Items from a dataset
[Start of section]

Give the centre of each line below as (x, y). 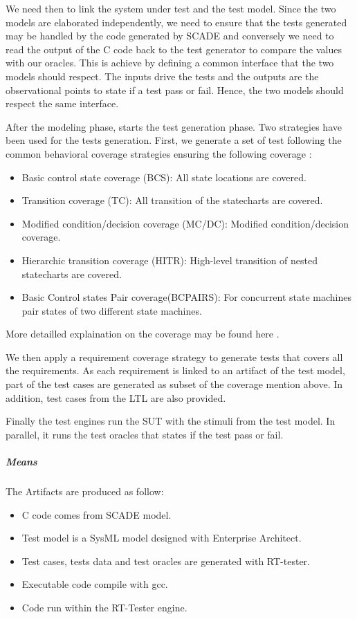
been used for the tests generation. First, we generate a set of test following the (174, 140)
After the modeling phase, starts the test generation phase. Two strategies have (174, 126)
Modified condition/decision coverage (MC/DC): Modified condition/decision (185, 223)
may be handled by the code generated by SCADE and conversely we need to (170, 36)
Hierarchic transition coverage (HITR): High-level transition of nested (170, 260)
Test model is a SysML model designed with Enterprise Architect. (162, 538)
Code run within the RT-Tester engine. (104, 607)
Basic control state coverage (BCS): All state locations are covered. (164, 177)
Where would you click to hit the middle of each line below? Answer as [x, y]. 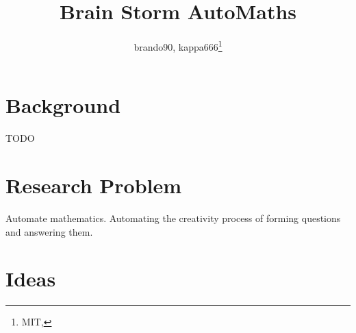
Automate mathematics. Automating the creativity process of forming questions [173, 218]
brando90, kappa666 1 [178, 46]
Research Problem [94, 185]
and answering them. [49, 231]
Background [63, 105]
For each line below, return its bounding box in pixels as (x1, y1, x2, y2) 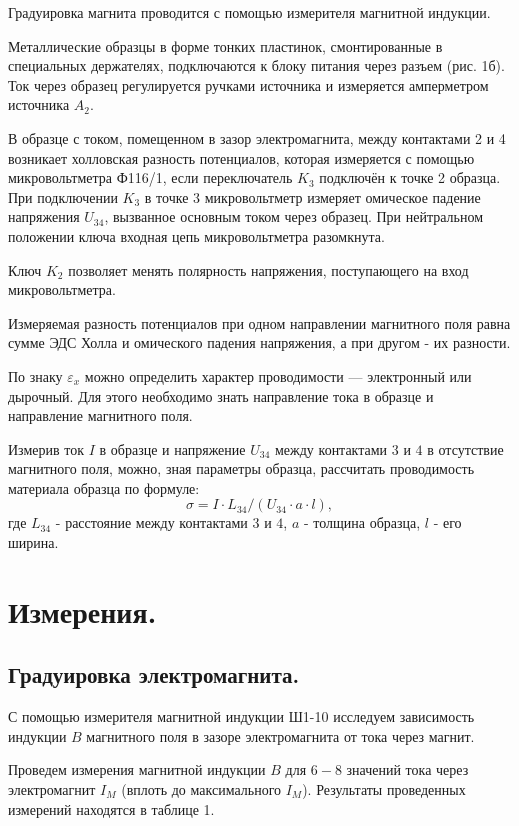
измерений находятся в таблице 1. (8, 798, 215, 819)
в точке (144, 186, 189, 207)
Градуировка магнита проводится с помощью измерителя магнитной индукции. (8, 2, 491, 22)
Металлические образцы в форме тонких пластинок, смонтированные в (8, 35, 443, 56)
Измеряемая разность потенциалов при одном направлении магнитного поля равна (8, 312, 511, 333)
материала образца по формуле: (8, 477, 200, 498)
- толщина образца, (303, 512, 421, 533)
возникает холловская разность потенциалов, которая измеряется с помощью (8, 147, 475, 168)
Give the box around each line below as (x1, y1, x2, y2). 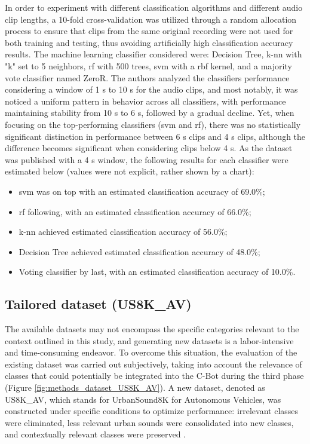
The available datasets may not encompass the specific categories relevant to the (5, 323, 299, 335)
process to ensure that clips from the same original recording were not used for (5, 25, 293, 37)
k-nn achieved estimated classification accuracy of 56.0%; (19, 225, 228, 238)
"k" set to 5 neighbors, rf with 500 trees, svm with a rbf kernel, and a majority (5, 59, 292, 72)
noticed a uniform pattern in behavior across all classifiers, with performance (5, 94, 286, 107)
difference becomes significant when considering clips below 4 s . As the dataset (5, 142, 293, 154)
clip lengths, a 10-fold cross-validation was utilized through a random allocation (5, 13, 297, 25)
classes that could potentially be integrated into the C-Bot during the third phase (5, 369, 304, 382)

[End of section]

AIM OF THE TASK
Copy every line of the data word for word, omitting the images.

OUTPUT FOR THIS TASK
Give the centre of each line below as (x, y). 
been used for the tests generation. First, we generate a set of test following the (174, 140)
After the modeling phase, starts the test generation phase. Two strategies have (174, 126)
Modified condition/decision coverage (MC/DC): Modified condition/decision (185, 223)
may be handled by the code generated by SCADE and conversely we need to (170, 36)
Hierarchic transition coverage (HITR): High-level transition of nested (170, 260)
Test model is a SysML model designed with Enterprise Architect. (162, 538)
Code run within the RT-Tester engine. (104, 607)
Basic control state coverage (BCS): All state locations are covered. (164, 177)
Where would you click to hit the middle of each line below? Answer as [x, y]. 
Automate mathematics. Automating the creativity process of forming questions [173, 218]
brando90, kappa666 1 [178, 46]
Research Problem [94, 185]
and answering them. [49, 231]
Background [63, 105]
For each line below, return its bounding box in pixels as (x1, y1, x2, y2) 
измерений находятся в таблице 1. (8, 798, 215, 819)
в точке (144, 186, 189, 207)
Градуировка магнита проводится с помощью измерителя магнитной индукции. (8, 2, 491, 22)
Металлические образцы в форме тонких пластинок, смонтированные в (8, 35, 443, 56)
Измеряемая разность потенциалов при одном направлении магнитного поля равна (8, 312, 511, 333)
материала образца по формуле: (8, 477, 200, 498)
- толщина образца, (303, 512, 421, 533)
возникает холловская разность потенциалов, которая измеряется с помощью (8, 147, 475, 168)
Give the box around each line below as (x1, y1, x2, y2). 
The available datasets may not encompass the specific categories relevant to the (5, 323, 299, 335)
process to ensure that clips from the same original recording were not used for (5, 25, 293, 37)
k-nn achieved estimated classification accuracy of 56.0%; (19, 225, 228, 238)
"k" set to 5 neighbors, rf with 500 trees, svm with a rbf kernel, and a majority (5, 59, 292, 72)
noticed a uniform pattern in behavior across all classifiers, with performance (5, 94, 286, 107)
difference becomes significant when considering clips below 4 s . As the dataset (5, 142, 293, 154)
clip lengths, a 10-fold cross-validation was utilized through a random allocation (5, 13, 297, 25)
classes that could potentially be integrated into the C-Bot during the third phase (5, 369, 304, 382)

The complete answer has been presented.